◆ **What you are asked to do**
Range to output from the entries below: the line containing "Finally, the test" through the line containing "to the fact". Set it down exactly, ends included, nothing else.

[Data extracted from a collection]
::::
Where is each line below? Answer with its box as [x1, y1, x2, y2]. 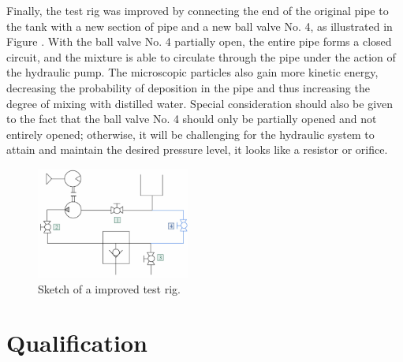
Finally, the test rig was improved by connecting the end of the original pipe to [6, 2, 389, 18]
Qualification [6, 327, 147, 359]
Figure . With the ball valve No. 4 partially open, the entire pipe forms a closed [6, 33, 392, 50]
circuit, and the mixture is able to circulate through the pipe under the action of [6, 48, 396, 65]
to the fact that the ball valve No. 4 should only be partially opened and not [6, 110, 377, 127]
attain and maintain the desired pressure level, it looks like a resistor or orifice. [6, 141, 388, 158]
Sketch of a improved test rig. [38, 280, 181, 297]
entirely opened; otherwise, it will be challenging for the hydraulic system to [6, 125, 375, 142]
::::
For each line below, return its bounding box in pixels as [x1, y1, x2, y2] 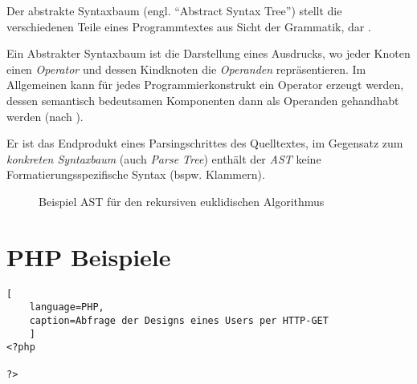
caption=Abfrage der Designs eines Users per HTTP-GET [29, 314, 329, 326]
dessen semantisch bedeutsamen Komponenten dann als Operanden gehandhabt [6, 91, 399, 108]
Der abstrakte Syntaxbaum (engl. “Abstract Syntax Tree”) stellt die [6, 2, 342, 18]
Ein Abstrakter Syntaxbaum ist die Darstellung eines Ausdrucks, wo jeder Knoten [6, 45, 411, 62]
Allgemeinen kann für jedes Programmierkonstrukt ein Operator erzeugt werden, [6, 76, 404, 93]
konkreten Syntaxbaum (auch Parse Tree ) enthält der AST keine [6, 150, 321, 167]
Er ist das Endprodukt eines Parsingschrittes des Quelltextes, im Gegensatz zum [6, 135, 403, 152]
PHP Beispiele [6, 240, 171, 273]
::::
◆ **Exercise output**
Finally, the test rig was improved by connecting the end of the original pipe to [6, 2, 389, 18]
Qualification [6, 327, 147, 359]
Figure . With the ball valve No. 4 partially open, the entire pipe forms a closed [6, 33, 392, 50]
circuit, and the mixture is able to circulate through the pipe under the action of [6, 48, 396, 65]
to the fact that the ball valve No. 4 should only be partially opened and not [6, 110, 377, 127]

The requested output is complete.